该例子的主要目的是通过seq2seq训练一个模型,解决将输入字符串(乱序)按字母顺序排序输出的问题,例如“open”->enop。当然用简单的算法也可以很方便的将字符串排序输出,这不主要目的是为了理解seq2seq工作原理嘛!用个简单的例子易于理解!
查看TensorFlow版本
from distutils.version import LooseVersion
import tensorflow as tf
from tensorflow.python.layers.core import Dense
# Check TensorFlow Version
assert LooseVersion(tf.__version__) >= LooseVersion('1.1'), 'Please use TensorFlow version 1.1 or newer'
print('TensorFlow Version: {}'.format(tf.__version__))
数据加载
import numpy as np
import time
import tensorflow as tf
with open('data/letters_source.txt','r',encoding='utf-8') as f:
source_data=f.read()
with open('data/letters_target.txt','r',encoding='utf-8') as f:
target_data=f.read()
#数据预览
source_data.split('\n')[:10]
#数据预览
target_data.split('\n')[:10]
数据预处理
def extract_character_vocab(data):
'''构造映射表'''
special_words=['<PAD>','<UNK>','<GO>','<EOS>']
#set()创建无序不重复集合
set_words=list(set([character for line in data.split('\n') for character in line]))
#这里要把四个特殊字符添加进词典
int_to_vocab={idx:word for idx, word in enumerate(special_words+set_words)}
vocab_to_int={word:idx for idx, word in int_to_vocab.items()}
return int_to_vocab,vocab_to_int
#构造映射表
source_int_to_letter,source_letter_to_int=extract_character_vocab(source_data)
target_int_to_letter,target_letter_to_int=extract_character_vocab(target_data)
#对字母进行转换 ,get()函数返回letter所在下表索引,如果letter不在字典中就返回source_letter_to_int['<UNK>']
source_int=[ [source_letter_to_int.get(letter,source_letter_to_int['<UNK>'])
for letter in line] for line in source_data.split('\n') ]
target_int=[[target_letter_to_int.get(letter,target_letter_to_int['<UNK>'])

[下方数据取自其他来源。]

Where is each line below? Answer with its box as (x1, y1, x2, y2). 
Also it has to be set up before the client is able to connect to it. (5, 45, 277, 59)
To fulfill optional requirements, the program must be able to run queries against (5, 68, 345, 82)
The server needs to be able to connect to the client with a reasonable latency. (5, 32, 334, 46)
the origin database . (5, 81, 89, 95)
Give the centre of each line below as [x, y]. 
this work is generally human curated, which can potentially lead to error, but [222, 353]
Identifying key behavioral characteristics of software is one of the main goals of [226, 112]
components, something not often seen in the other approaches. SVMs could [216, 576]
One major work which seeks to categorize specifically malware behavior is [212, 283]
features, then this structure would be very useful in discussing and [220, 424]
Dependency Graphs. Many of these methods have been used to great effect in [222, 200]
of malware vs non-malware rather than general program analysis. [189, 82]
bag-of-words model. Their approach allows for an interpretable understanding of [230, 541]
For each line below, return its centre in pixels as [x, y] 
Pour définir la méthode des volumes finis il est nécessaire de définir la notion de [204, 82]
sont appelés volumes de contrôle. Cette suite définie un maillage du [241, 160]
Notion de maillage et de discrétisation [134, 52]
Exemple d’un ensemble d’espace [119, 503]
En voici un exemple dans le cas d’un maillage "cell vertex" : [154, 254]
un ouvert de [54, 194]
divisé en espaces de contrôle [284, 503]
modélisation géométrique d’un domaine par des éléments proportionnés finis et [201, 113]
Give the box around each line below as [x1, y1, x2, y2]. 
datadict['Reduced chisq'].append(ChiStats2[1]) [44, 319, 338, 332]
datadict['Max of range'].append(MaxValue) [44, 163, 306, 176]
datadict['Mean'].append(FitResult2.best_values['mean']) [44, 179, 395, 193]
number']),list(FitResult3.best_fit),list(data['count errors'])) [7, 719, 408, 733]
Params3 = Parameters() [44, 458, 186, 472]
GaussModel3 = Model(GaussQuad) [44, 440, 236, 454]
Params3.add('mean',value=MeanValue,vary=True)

for letter in line] +[target_letter_to_int['<EOS>']] for line in target_data.split('\n')]
#查看一下转换结果
source_int[:10]
target_int[:10]
构建模型
输入层
def get_inputs():
'''获得模型输入tensor,6个张量'''
inputs=tf.placeholder(tf.int32,[None,None],name='inputs') #输入
targets=tf.placeholder(tf.int32,[None,None],name='targets') #输出
learning_rate=tf.placeholder(tf.float32,name='learning_rate') #学习率
#定义target序列最大长度(之后target_sequence_length和source_sequence_length会作为feed_dice的参数)

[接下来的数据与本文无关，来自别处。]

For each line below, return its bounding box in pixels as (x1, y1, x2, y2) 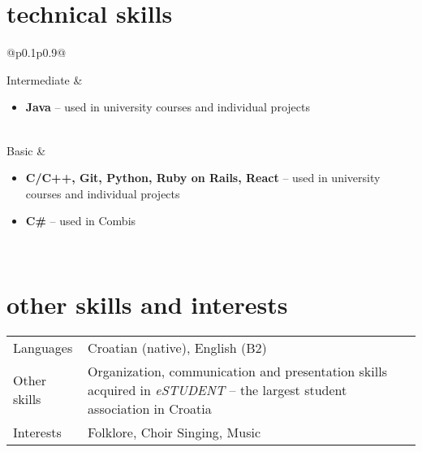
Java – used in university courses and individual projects (25, 98, 310, 115)
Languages (13, 337, 73, 357)
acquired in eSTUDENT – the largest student (88, 380, 347, 399)
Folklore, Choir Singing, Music (88, 422, 261, 441)
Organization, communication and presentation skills (88, 361, 387, 380)
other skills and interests (6, 287, 288, 320)
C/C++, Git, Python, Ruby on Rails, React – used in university (25, 169, 381, 186)
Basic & (6, 141, 46, 159)
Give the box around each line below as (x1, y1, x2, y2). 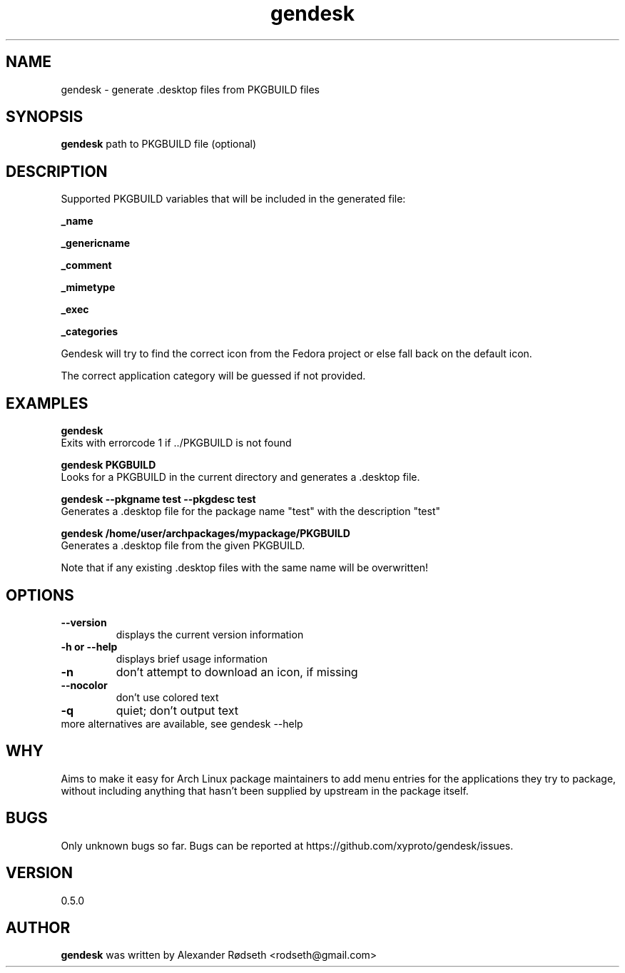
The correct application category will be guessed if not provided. (61, 370, 366, 382)
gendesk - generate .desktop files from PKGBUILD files (61, 83, 320, 96)
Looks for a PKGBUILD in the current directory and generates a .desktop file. (61, 471, 420, 484)
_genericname (61, 237, 131, 250)
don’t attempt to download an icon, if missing (116, 664, 358, 679)
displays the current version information (116, 628, 304, 641)
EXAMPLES (6, 394, 88, 412)
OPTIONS (6, 586, 74, 604)

target_sequence_length=tf.placeholder(tf.int32,(None,),name='target_sequence_length') #目标seq长度
max_target_sequence_length=tf.reduce_max(target_sequence_length,name='max_target_len') #目标seq最大长度
source_sequence_length=tf.placeholder(tf.int32,(None,),name='source_sequence_length') #源数据seq长度
return inputs,targets,learning_rate,target_sequence_length,max_target_sequence_length,source_sequence_length
Encoder
在Encoder端,我们需要进行两步,第一步要对我们的输入进行Embedding,再把Embedding以后的向量传给RNN进行处理。
我们来看一个栗子,假如我们有一个batch=2,sequence_length=5的样本,features = [[1,2,3,4,5],[6,7,8,9,10]],使用tf.contrib.layers.embed_sequence(features,vocab_size=n_words, embed_dim=10) 那么我们会得到一个2 x 5 x 10的输出,其中features中的每个数字都被embed成了一个10维向量。

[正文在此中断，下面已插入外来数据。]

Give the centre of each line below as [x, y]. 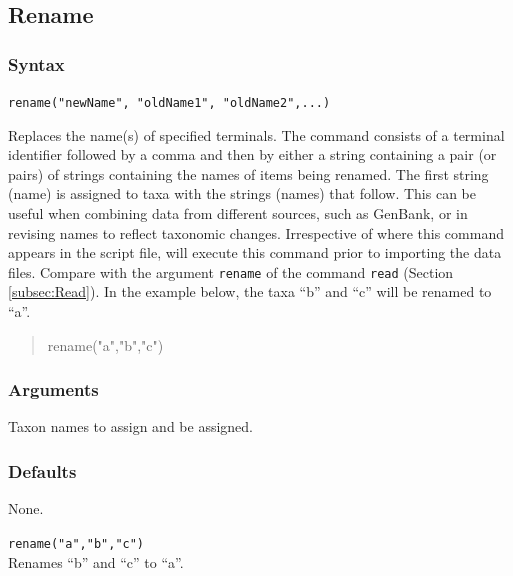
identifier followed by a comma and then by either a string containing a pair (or [252, 154]
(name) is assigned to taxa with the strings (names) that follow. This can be [242, 193]
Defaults [42, 470]
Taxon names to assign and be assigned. [130, 426]
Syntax [36, 63]
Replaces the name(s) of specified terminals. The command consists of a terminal [256, 134]
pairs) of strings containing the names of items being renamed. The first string [248, 173]
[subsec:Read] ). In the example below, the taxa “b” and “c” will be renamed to [250, 291]
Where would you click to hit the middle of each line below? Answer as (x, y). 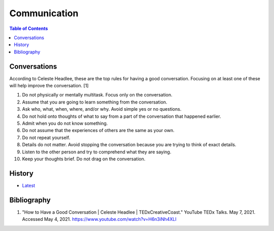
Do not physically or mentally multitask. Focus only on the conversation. (97, 95)
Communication (44, 13)
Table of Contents (29, 28)
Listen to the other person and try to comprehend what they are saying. (97, 152)
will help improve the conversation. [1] (49, 86)
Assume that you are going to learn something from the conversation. (95, 102)
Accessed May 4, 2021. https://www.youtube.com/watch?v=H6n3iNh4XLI (99, 219)
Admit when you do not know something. (65, 123)

def get_encoder_layer(input_data, rnn_size, num_layers,
source_sequence_length, source_vocab_size,
encoding_embedding_size):
'''
构造Encoder层
参数说明:
- input_data: 输入tensor
- rnn_size: rnn隐层结点数量
- num_layers: 堆叠的rnn cell数量
- source_sequence_length: 源数据的序列长度
- source_vocab_size: 源数据的词典大小
- encoding_embedding_size: embedding的大小
'''
# Encoder embedding
encoder_embed_input = tf.contrib.layers.embed_sequence(input_data, source_vocab_size, encoding_embedding_size)
# RNN cell
def get_lstm_cell(rnn_size):
lstm_cell = tf.contrib.rnn.LSTMCell(rnn_size, initializer=tf.random_uniform_initializer(-0.1, 0.1, seed=2))
return lstm_cell
cell = tf.contrib.rnn.MultiRNNCell([get_lstm_cell(rnn_size) for _ in range(num_layers)])
encoder_output, encoder_state = tf.nn.dynamic_rnn(cell, encoder_embed_input,
sequence_length=source_sequence_length, dtype=tf.float32)
return encoder_output, encoder_state
Decoder
对target数据进行预处理
def process_decoder_input(data,vocab_to_int,batch_size):
'''补充<GO>,并移除最后一个字符'''
#cut掉最后一个字符
ending=tf.strided_slice(data,[0,0],[batch_size,-1],[1,1])
decoder_input=tf.concat([tf.fill([batch_size,1],vocab_to_int['<GO>']),ending],1) #按第一维进行合并
return decoder_input
对数据进行embedding【*****】
同样地,我们还需要对target数据进行embedding,使得它们能够传入Decoder中的RNN。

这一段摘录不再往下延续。